DIRECTIONS -
Everything from the line holding "Engine / Motor & Performance" through the last line of the listing needs to be repeated exactly, with no other lines.

#### DATA FOR THE TASK ####

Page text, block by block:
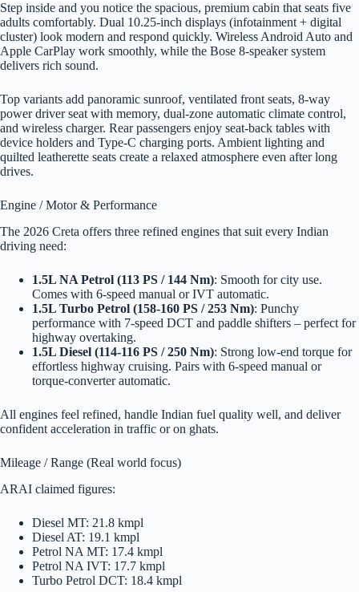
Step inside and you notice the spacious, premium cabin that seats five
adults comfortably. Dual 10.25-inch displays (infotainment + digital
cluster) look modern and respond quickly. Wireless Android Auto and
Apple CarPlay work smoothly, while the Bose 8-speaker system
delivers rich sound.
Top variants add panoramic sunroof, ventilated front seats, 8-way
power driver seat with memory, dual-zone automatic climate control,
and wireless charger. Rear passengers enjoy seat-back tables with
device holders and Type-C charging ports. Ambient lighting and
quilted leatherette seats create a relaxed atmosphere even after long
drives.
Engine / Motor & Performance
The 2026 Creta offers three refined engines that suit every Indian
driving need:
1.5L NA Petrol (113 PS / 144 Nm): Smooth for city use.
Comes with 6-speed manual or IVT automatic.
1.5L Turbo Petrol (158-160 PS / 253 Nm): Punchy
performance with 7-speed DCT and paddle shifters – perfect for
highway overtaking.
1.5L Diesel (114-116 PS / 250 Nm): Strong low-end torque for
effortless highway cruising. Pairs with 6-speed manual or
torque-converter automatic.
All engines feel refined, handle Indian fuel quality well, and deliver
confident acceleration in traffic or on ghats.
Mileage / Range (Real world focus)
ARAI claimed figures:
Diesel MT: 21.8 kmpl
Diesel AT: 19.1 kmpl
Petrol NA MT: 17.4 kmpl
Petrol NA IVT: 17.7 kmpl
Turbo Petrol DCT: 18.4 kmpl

####

ANSWER TO THIS PROBLEM -
Engine / Motor & Performance
The 2026 Creta offers three refined engines that suit every Indian
driving need:
1.5L NA Petrol (113 PS / 144 Nm): Smooth for city use.
Comes with 6-speed manual or IVT automatic.
1.5L Turbo Petrol (158-160 PS / 253 Nm): Punchy
performance with 7-speed DCT and paddle shifters – perfect for
highway overtaking.
1.5L Diesel (114-116 PS / 250 Nm): Strong low-end torque for
effortless highway cruising. Pairs with 6-speed manual or
torque-converter automatic.
All engines feel refined, handle Indian fuel quality well, and deliver
confident acceleration in traffic or on ghats.
Mileage / Range (Real world focus)
ARAI claimed figures:
Diesel MT: 21.8 kmpl
Diesel AT: 19.1 kmpl
Petrol NA MT: 17.4 kmpl
Petrol NA IVT: 17.7 kmpl
Turbo Petrol DCT: 18.4 kmpl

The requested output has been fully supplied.